■ **Problem description**:
Among the entries, find the lines with the string "clases" and report them.

■ **Excerpted data**:
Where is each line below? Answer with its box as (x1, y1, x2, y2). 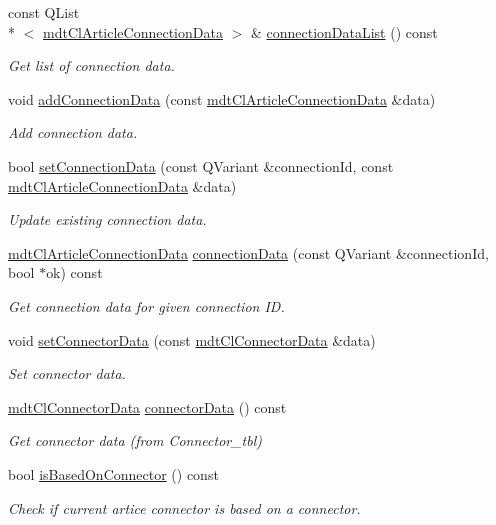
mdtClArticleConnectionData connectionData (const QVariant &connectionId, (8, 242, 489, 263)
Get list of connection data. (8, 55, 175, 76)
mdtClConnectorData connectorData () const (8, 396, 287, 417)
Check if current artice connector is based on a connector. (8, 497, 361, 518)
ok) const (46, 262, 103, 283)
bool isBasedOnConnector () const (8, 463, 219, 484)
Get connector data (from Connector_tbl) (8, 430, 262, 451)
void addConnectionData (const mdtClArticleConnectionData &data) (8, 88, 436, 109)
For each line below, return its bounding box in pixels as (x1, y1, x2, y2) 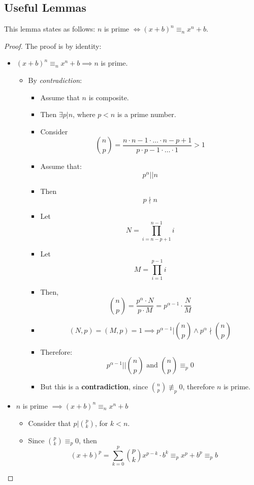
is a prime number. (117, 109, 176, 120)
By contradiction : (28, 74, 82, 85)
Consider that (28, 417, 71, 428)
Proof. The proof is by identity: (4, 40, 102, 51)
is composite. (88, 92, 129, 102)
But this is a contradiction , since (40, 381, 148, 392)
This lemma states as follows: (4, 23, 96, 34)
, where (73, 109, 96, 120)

---

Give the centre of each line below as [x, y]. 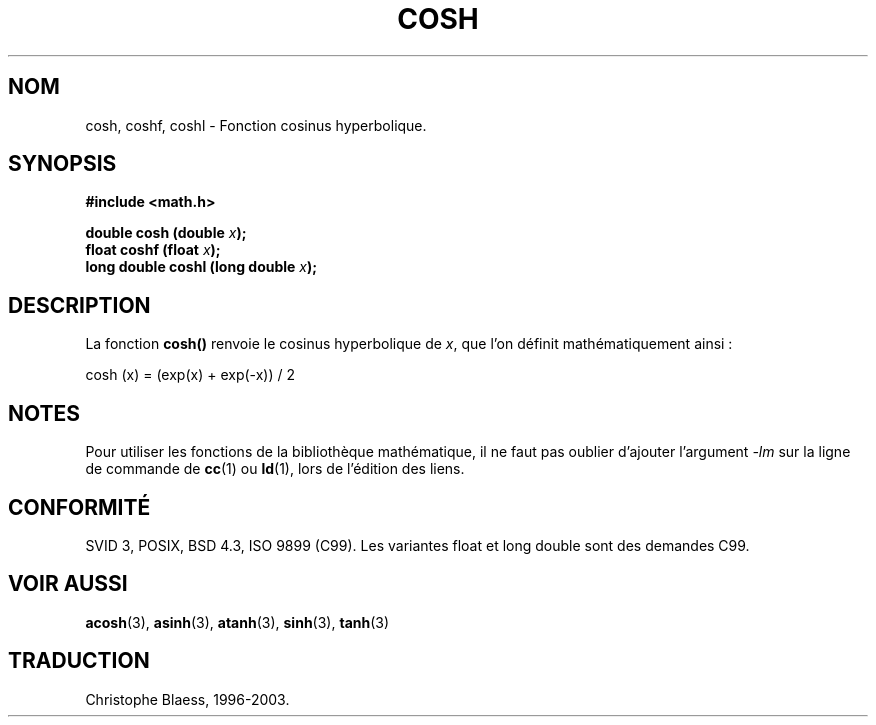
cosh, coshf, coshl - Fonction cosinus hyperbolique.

...

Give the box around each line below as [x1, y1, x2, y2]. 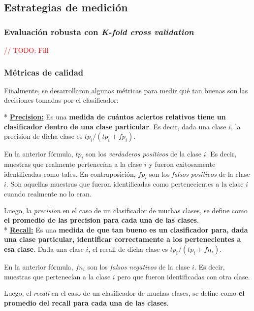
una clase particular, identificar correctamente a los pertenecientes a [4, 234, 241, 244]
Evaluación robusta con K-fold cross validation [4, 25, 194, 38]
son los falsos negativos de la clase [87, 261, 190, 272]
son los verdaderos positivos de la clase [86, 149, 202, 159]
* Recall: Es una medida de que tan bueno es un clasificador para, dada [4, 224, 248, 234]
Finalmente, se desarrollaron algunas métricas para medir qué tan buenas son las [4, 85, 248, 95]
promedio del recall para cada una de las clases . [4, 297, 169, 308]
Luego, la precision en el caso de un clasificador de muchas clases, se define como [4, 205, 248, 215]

■ **Solution below**:
promedio del recall para cada una de las clases . [4, 297, 169, 308]
Luego, la precision en el caso de un clasificador de muchas clases, se define como [4, 205, 248, 215]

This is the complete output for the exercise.